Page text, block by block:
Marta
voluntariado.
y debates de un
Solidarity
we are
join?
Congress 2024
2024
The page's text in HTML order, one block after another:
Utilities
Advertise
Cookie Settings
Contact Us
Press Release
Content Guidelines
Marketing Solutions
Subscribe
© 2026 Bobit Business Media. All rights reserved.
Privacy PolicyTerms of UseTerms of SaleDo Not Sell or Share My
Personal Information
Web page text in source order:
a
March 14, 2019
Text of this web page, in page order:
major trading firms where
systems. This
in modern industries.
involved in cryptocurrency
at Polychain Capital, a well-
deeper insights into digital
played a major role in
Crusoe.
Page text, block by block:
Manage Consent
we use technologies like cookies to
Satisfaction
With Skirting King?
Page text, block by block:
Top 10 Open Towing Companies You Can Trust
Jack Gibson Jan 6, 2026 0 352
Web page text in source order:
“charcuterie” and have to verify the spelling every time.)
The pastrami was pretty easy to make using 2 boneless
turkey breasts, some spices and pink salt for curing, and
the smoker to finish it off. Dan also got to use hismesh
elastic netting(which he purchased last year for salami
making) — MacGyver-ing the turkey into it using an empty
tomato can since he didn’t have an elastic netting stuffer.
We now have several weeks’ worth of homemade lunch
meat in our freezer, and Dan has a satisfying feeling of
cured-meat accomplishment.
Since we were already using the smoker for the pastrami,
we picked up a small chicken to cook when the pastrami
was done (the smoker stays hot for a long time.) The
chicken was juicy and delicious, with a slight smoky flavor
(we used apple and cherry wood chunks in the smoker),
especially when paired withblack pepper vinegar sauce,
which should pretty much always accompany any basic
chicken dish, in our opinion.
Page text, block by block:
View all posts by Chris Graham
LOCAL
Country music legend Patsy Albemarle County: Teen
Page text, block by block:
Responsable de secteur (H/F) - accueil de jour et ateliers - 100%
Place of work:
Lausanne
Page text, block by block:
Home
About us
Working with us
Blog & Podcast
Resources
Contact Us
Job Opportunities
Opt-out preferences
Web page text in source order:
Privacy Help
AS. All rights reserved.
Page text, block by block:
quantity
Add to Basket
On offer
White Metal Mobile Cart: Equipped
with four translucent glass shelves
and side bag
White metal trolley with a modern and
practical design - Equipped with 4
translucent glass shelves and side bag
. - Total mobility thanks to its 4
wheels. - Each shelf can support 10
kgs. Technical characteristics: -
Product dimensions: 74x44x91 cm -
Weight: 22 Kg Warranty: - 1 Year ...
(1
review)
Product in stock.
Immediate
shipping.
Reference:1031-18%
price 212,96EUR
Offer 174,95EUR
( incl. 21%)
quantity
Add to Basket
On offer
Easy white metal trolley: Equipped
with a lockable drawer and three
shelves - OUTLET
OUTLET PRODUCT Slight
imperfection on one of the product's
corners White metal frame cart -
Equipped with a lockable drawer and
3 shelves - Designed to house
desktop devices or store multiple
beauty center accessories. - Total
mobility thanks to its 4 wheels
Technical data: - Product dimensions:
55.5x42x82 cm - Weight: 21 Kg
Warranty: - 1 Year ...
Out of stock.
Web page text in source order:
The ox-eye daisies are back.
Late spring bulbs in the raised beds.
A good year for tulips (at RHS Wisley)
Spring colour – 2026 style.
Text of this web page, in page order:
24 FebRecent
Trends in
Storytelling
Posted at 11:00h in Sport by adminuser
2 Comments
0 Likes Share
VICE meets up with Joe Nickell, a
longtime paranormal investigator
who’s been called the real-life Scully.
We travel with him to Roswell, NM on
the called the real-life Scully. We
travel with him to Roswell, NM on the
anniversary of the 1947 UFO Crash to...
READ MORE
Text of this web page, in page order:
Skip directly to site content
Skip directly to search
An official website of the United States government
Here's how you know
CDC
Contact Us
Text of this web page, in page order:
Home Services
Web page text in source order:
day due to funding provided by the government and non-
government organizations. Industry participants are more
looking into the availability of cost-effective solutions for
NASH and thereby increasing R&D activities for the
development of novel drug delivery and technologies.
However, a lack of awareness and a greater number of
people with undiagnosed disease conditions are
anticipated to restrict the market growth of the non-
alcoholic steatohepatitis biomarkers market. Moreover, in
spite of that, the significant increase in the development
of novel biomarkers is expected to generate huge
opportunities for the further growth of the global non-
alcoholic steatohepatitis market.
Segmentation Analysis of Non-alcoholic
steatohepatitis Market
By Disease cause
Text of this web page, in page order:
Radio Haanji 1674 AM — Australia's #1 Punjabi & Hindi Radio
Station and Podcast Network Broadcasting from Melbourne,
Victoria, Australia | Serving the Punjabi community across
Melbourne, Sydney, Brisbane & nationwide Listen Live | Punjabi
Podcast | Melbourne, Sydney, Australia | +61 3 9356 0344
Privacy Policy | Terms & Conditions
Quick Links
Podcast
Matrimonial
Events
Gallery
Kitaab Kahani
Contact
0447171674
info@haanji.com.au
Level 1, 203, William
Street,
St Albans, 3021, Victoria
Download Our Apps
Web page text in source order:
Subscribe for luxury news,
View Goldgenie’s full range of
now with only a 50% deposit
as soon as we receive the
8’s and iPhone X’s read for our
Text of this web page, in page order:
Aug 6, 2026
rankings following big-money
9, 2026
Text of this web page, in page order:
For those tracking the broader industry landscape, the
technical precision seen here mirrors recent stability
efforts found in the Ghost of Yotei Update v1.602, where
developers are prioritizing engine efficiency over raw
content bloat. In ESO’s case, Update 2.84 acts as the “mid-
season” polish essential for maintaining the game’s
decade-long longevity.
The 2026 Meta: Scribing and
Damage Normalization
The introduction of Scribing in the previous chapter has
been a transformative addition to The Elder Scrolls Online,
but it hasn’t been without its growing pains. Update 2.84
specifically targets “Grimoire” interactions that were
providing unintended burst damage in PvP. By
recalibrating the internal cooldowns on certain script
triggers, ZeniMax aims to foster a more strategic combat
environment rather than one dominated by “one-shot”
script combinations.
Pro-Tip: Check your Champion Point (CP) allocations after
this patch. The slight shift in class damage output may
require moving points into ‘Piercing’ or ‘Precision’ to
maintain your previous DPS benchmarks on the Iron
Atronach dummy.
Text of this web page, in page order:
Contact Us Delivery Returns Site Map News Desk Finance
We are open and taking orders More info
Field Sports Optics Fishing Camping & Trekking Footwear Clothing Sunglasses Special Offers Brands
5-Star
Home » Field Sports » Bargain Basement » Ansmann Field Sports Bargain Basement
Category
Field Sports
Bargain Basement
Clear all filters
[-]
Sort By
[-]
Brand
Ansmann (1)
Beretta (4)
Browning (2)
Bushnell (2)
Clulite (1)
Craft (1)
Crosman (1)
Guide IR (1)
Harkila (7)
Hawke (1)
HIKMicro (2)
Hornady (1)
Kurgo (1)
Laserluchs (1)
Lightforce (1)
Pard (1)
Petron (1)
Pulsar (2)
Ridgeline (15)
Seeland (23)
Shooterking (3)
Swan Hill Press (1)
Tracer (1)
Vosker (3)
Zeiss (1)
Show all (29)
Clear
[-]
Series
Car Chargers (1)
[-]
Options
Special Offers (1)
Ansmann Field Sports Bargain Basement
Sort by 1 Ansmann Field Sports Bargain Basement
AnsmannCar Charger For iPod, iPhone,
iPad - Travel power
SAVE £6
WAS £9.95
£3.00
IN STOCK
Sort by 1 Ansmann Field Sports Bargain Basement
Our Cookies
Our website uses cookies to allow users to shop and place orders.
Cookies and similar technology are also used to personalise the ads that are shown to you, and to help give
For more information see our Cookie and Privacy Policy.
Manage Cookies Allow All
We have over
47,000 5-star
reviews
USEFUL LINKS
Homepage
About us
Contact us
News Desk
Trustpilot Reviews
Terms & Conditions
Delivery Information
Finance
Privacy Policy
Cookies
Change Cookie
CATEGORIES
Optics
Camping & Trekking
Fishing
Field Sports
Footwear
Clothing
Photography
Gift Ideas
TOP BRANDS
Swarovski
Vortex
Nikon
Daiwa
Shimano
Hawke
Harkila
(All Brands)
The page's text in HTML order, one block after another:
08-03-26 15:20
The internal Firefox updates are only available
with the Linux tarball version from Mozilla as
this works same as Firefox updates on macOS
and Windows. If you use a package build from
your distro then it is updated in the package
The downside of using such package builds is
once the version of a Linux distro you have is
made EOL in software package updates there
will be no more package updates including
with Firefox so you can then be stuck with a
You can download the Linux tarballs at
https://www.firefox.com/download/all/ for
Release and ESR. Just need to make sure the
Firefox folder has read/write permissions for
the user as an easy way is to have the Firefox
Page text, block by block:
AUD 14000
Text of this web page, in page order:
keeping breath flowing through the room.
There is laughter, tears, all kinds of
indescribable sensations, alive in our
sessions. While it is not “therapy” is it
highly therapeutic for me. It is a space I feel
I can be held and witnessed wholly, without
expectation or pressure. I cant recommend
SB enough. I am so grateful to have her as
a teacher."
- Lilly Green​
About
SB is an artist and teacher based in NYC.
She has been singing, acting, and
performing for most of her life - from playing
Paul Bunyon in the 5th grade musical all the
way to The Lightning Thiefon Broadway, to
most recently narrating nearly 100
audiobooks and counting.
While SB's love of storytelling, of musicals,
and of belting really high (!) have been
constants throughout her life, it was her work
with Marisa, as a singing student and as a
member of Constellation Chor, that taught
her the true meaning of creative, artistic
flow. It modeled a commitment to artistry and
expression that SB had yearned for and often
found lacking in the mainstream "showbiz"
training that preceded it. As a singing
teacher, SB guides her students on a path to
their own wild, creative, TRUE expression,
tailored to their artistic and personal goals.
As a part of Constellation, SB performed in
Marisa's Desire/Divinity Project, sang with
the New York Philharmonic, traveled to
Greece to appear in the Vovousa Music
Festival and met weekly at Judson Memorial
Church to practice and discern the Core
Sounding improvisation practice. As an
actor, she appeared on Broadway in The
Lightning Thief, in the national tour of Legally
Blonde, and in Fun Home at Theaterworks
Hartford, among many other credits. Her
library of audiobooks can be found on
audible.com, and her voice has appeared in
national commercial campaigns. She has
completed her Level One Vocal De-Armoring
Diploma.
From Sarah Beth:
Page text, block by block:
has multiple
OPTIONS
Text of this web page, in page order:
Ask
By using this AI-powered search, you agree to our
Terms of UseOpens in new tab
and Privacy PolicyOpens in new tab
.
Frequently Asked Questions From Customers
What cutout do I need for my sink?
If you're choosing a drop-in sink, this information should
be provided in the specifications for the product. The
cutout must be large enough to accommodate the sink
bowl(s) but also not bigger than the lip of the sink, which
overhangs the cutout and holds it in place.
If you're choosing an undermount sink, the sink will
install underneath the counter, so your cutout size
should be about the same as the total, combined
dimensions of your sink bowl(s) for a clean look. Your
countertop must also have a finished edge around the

• **What the exercise asks**: Go through the records. Copy each line where "without" appears.

• **Result of the task**:
but it hasn’t been without its growing pains. Update 2.84
I can be held and witnessed wholly, without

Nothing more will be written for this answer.